START SOURCE DATA
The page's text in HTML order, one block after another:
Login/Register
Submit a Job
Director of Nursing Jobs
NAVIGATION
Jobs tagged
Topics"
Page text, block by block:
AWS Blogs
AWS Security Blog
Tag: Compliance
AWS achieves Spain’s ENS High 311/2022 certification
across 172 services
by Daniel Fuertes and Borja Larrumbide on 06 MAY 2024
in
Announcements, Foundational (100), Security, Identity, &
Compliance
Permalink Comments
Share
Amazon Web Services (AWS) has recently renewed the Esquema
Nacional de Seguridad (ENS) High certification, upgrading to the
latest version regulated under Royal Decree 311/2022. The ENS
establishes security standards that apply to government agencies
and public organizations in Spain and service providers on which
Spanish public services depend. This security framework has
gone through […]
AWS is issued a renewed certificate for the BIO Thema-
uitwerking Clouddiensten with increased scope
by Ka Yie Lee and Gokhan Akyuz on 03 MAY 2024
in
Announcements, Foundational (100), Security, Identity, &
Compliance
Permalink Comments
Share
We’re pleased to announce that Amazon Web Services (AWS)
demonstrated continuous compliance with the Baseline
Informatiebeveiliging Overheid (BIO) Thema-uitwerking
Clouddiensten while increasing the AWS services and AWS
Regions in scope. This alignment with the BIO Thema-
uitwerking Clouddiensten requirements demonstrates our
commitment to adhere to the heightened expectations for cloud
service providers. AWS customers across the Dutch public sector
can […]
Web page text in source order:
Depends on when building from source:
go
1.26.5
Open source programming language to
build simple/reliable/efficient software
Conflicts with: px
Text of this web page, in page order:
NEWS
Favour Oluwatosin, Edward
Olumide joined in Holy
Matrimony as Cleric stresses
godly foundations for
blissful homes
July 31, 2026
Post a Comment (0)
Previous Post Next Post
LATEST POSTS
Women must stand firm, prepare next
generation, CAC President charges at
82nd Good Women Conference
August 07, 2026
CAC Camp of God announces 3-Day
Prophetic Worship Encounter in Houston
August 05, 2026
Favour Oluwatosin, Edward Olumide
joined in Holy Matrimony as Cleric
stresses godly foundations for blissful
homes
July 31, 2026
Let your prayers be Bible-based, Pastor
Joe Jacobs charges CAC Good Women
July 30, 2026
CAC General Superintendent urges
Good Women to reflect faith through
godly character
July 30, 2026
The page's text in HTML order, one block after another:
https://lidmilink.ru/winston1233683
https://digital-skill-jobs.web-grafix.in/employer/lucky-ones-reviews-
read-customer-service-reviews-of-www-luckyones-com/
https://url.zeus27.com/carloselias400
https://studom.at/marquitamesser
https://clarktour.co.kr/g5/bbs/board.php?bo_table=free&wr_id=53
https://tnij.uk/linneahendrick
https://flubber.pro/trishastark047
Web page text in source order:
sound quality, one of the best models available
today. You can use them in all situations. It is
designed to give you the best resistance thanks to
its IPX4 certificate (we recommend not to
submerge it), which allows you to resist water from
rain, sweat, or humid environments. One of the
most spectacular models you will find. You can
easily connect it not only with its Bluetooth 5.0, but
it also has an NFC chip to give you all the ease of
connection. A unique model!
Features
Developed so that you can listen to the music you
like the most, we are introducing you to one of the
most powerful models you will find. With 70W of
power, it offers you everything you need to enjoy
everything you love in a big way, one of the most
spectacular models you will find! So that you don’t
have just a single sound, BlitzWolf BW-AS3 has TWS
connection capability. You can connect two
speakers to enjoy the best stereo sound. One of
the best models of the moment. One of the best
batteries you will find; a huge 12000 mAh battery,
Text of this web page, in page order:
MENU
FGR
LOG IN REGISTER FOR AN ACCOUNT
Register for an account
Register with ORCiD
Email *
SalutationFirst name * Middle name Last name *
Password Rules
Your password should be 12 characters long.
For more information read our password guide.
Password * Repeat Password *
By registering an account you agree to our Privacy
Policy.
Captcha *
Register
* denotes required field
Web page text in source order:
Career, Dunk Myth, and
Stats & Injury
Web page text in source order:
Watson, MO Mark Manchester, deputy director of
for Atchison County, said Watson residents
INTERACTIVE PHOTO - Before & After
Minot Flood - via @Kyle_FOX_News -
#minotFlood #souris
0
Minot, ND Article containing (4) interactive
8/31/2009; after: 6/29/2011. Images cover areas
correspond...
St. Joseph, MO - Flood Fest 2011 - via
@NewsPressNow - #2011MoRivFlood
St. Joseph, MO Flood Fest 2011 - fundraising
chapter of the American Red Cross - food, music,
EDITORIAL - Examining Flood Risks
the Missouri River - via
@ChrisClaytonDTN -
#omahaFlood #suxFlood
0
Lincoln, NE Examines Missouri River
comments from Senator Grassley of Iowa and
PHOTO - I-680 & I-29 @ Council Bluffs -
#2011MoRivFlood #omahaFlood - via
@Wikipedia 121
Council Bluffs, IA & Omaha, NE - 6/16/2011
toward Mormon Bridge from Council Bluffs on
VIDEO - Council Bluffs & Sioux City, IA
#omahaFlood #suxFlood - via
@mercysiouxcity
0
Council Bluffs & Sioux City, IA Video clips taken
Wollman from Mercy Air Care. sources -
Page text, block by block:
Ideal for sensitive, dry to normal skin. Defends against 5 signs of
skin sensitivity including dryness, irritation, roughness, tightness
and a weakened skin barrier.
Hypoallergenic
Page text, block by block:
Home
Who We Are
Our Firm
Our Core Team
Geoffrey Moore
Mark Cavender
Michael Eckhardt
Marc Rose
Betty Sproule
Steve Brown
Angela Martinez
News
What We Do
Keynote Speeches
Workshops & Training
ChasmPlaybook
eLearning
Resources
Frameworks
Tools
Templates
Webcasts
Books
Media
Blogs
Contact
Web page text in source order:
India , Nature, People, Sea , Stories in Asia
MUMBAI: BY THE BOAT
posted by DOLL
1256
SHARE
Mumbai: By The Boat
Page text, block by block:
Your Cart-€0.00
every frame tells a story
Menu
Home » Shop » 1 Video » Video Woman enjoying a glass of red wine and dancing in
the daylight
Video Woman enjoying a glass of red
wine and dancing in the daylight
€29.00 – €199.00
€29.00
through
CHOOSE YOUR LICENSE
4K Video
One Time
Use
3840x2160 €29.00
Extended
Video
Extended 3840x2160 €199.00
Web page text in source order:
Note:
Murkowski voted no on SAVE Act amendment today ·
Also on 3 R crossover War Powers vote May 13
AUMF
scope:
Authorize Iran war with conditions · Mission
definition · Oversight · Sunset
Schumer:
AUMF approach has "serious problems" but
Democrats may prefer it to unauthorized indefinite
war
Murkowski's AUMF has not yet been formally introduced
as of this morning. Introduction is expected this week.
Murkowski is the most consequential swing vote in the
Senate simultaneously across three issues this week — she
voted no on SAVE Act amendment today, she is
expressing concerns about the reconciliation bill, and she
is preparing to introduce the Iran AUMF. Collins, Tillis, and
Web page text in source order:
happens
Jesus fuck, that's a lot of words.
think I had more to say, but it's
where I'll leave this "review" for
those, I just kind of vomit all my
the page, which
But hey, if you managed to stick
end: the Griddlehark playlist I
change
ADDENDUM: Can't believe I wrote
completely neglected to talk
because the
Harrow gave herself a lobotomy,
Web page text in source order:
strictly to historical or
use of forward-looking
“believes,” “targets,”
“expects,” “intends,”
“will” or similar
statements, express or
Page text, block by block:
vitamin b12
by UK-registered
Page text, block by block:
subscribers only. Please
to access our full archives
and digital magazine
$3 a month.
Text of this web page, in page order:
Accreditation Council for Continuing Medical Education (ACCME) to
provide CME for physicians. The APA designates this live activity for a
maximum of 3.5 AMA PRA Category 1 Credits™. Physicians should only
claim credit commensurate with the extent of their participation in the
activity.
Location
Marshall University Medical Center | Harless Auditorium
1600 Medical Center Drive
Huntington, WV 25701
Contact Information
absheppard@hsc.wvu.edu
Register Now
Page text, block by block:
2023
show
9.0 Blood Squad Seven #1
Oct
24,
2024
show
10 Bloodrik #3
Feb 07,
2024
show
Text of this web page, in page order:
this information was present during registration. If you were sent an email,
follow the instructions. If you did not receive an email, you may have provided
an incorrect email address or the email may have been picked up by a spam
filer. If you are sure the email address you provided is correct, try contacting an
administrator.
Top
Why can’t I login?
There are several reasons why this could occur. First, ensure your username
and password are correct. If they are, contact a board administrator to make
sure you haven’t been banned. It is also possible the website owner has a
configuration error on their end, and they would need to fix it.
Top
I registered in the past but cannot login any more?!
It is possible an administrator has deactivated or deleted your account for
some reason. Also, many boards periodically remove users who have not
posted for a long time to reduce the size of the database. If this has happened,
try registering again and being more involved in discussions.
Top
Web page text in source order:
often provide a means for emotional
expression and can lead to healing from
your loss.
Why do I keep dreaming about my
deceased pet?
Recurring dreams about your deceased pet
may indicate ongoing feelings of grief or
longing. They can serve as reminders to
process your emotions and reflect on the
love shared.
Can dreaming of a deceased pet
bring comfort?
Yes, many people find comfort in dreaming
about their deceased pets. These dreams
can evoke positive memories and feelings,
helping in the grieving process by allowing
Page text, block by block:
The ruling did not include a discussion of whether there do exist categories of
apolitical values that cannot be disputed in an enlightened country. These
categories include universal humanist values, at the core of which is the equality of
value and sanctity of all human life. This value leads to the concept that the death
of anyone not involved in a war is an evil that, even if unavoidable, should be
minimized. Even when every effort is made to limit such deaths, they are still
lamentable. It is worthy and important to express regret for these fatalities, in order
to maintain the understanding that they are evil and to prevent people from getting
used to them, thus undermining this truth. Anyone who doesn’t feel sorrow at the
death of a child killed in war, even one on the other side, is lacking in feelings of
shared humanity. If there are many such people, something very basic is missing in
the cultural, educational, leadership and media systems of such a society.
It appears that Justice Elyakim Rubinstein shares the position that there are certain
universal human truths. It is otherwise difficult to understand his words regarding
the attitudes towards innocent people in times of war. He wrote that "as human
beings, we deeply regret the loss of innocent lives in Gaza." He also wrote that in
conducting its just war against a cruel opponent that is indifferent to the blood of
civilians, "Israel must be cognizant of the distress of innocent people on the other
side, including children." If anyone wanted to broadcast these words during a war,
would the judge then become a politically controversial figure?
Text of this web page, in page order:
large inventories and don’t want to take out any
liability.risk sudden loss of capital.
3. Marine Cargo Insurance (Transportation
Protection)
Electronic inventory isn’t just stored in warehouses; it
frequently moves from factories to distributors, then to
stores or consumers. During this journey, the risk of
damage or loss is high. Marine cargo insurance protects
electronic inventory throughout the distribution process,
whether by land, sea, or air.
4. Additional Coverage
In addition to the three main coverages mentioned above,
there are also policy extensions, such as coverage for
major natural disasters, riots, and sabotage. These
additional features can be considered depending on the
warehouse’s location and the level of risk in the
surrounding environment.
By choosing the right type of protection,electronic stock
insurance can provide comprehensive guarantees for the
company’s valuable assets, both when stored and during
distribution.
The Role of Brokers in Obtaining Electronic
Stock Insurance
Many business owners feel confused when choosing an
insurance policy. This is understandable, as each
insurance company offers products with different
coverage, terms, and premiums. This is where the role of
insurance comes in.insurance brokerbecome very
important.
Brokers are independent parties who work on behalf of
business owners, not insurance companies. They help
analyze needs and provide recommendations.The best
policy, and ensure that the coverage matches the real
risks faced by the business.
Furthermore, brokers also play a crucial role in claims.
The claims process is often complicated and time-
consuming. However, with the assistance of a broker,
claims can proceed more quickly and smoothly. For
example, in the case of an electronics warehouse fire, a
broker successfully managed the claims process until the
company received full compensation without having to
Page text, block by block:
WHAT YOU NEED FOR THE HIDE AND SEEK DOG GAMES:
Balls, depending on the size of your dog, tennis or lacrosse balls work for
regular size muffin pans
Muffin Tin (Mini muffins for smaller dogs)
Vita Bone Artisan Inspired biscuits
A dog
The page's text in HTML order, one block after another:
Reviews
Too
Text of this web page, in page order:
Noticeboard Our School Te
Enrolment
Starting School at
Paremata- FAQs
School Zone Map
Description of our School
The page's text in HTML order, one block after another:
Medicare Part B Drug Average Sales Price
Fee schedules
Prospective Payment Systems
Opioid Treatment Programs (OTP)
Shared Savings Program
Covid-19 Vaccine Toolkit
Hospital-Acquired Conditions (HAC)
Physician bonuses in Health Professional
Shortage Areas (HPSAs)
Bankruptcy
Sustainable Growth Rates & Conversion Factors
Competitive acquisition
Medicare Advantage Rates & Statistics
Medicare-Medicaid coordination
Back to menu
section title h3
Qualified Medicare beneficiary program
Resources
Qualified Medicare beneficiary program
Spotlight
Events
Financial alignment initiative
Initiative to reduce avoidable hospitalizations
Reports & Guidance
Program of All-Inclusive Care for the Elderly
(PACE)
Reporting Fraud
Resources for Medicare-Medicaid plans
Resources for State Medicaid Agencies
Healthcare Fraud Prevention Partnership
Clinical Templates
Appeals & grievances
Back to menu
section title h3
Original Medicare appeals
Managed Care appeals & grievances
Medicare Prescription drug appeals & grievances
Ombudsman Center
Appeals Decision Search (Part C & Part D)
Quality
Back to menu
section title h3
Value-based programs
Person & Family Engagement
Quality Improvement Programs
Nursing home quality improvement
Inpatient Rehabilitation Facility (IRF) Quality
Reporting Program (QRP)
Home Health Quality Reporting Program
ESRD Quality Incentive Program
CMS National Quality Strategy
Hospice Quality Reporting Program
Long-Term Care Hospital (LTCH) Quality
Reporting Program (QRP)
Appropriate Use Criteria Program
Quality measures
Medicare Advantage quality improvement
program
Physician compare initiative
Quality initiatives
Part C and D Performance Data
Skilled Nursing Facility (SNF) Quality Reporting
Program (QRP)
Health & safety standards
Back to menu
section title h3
END SOURCE DATA
Retype only the stretch of lines above starting at the one with "wine and dancing in the daylight" and stopping at the one with "Murkowski's AUMF has", exactly as written, with both kept.

wine and dancing in the daylight
€29.00 – €199.00
€29.00
through
CHOOSE YOUR LICENSE
4K Video
One Time
Use
3840x2160 €29.00
Extended
Video
Extended 3840x2160 €199.00
Web page text in source order:
Note:
Murkowski voted no on SAVE Act amendment today ·
Also on 3 R crossover War Powers vote May 13
AUMF
scope:
Authorize Iran war with conditions · Mission
definition · Oversight · Sunset
Schumer:
AUMF approach has "serious problems" but
Democrats may prefer it to unauthorized indefinite
war
Murkowski's AUMF has not yet been formally introduced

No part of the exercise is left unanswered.